[Input material — start]

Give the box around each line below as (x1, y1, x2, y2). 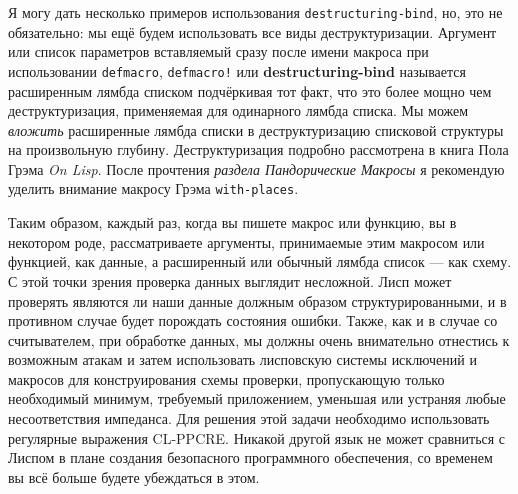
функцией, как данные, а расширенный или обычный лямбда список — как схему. (8, 251, 512, 272)
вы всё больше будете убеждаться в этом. (8, 466, 260, 487)
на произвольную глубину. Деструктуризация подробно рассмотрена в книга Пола (8, 139, 509, 160)
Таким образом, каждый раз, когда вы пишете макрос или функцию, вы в (8, 212, 457, 233)
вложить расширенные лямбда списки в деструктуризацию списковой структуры (8, 119, 504, 140)
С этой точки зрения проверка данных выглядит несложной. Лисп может (8, 270, 452, 291)
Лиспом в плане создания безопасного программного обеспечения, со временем (8, 447, 493, 468)
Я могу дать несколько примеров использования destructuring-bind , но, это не (8, 2, 503, 22)

[Input material — finish]

# [Description of the task]
The entries above need to be transcribed word for word, and the pictures stay out.

# [Exercise response]
Give the box around each line below as (x1, y1, x2, y2). 
функцией, как данные, а расширенный или обычный лямбда список — как схему. (8, 251, 512, 272)
вы всё больше будете убеждаться в этом. (8, 466, 260, 487)
на произвольную глубину. Деструктуризация подробно рассмотрена в книга Пола (8, 139, 509, 160)
Таким образом, каждый раз, когда вы пишете макрос или функцию, вы в (8, 212, 457, 233)
вложить расширенные лямбда списки в деструктуризацию списковой структуры (8, 119, 504, 140)
С этой точки зрения проверка данных выглядит несложной. Лисп может (8, 270, 452, 291)
Лиспом в плане создания безопасного программного обеспечения, со временем (8, 447, 493, 468)
Я могу дать несколько примеров использования destructuring-bind , но, это не (8, 2, 503, 22)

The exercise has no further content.